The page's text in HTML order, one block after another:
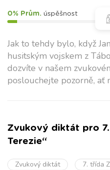
0% Prům. úspěšnost
Jak to tehdy bylo, když
husitským vojskem z
dozvíte v našem
poslouchejte pozorně, ať
Zvukový diktát pro 7.
Terezie“
Zvukový diktát 7. třída
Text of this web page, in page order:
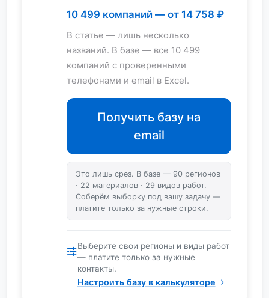
10 499 компаний — от 14 758 ₽
В статье — лишь несколько
названий. В базе — все 10 499
компаний с проверенными
телефонами и email в Excel.
Получить базу на
email
Это лишь срез. В базе — 90 регионов
· 22 материалов · 29 видов работ.
Соберём выборку под вашу задачу —
платите только за нужные строки.
Выберите свои регионы и виды работ
— платите только за нужные
контакты.
Настроить базу в калькуляторе
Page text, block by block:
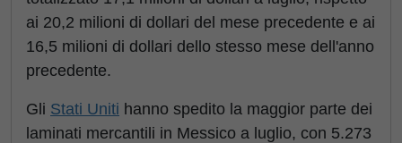
ai 20,2 milioni di dollari del mese precedente e ai
16,5 milioni di dollari dello stesso mese dell'anno
precedente.
Gli Stati Uniti hanno spedito la maggior parte dei
laminati mercantili in Messico a luglio, con 5.273
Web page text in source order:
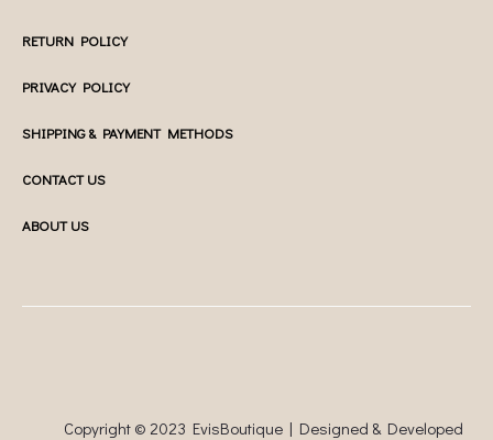
RETURN POLICY
PRIVACY POLICY
SHIPPING & PAYMENT METHODS
CONTACT US
ABOUT US
Copyright © 2023 EvisBoutique | Designed & Developed
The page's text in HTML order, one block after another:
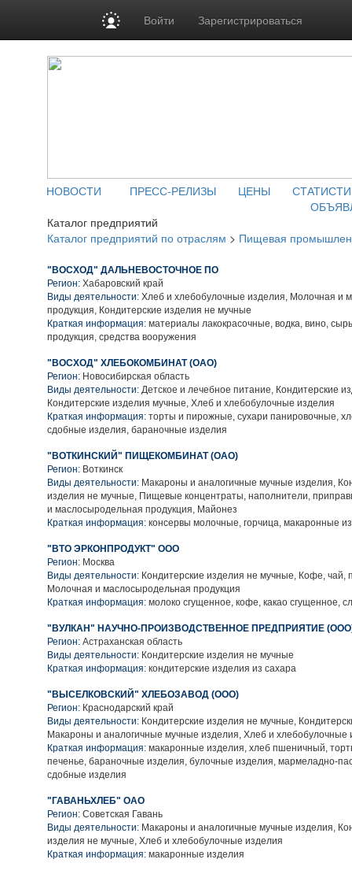
Войти Зарегистрироваться
НОВОСТИ ПРЕСС-РЕЛИЗЫ ЦЕНЫ
Каталог предприятий
Каталог предприятий по отраслям > Пищевая
"ВОСХОД" ДАЛЬНЕВОСТОЧНОЕ ПО
Регион: Хабаровский край
Виды деятельности: Хлеб и хлебобулочные изделия, Молочная и
продукция, Кондитерские изделия не мучные
Краткая информация: материалы лакокрасочные, водка, вино,
продукция, средства вооружения
"ВОСХОД" ХЛЕБОКОМБИНАТ (ОАО)
Регион: Новосибирская область
Виды деятельности: Детское и лечебное питание, Кондитерские
Кондитерские изделия мучные, Хлеб и хлебобулочные изделия
Краткая информация: торты и пирожные, сухари панировочные,
сдобные изделия, бараночные изделия
"ВОТКИНСКИЙ" ПИЩЕКОМБИНАТ (ОАО)
Регион: Воткинск
Виды деятельности: Макароны и аналогичные мучные изделия,
изделия не мучные, Пищевые концентраты, наполнители,
и маслосыродельная продукция, Майонез
Краткая информация: консервы молочные, горчица, макаронные
"ВТО ЭРКОНПРОДУКТ" ООО
Регион: Москва
Виды деятельности: Кондитерские изделия не мучные, Кофе, чай,
Молочная и маслосыродельная продукция
Краткая информация: молоко сгущенное, кофе, какао сгущенное,
"ВУЛКАН" НАУЧНО-ПРОИЗВОДСТВЕННОЕ ПРЕДПРИЯТИЕ
Регион: Астраханская область
Виды деятельности: Кондитерские изделия не мучные
Краткая информация: кондитерские изделия из сахара
"ВЫСЕЛКОВСКИЙ" ХЛЕБОЗАВОД (ООО)
Регион: Краснодарский край
Виды деятельности: Кондитерские изделия не мучные,
Макароны и аналогичные мучные изделия, Хлеб и хлебобулочные
Краткая информация: макаронные изделия, хлеб пшеничный,
печенье, бараночные изделия, булочные изделия, мармеладно-
сдобные изделия
"ГАВАНЬХЛЕБ" ОАО
Регион: Советская Гавань
Виды деятельности: Макароны и аналогичные мучные изделия,
изделия не мучные, Хлеб и хлебобулочные изделия
Краткая информация: макаронные изделия

Your task: Within the material above, output exactly the lines from the one with "Регион: Новосибирская область" through the one with "Краткая информация: молоко", end lines included, and nothing besides.

Exercise result:
Регион: Новосибирская область
Виды деятельности: Детское и лечебное питание, Кондитерские
Кондитерские изделия мучные, Хлеб и хлебобулочные изделия
Краткая информация: торты и пирожные, сухари панировочные,
сдобные изделия, бараночные изделия
"ВОТКИНСКИЙ" ПИЩЕКОМБИНАТ (ОАО)
Регион: Воткинск
Виды деятельности: Макароны и аналогичные мучные изделия,
изделия не мучные, Пищевые концентраты, наполнители,
и маслосыродельная продукция, Майонез
Краткая информация: консервы молочные, горчица, макаронные
"ВТО ЭРКОНПРОДУКТ" ООО
Регион: Москва
Виды деятельности: Кондитерские изделия не мучные, Кофе, чай,
Молочная и маслосыродельная продукция
Краткая информация: молоко сгущенное, кофе, какао сгущенное,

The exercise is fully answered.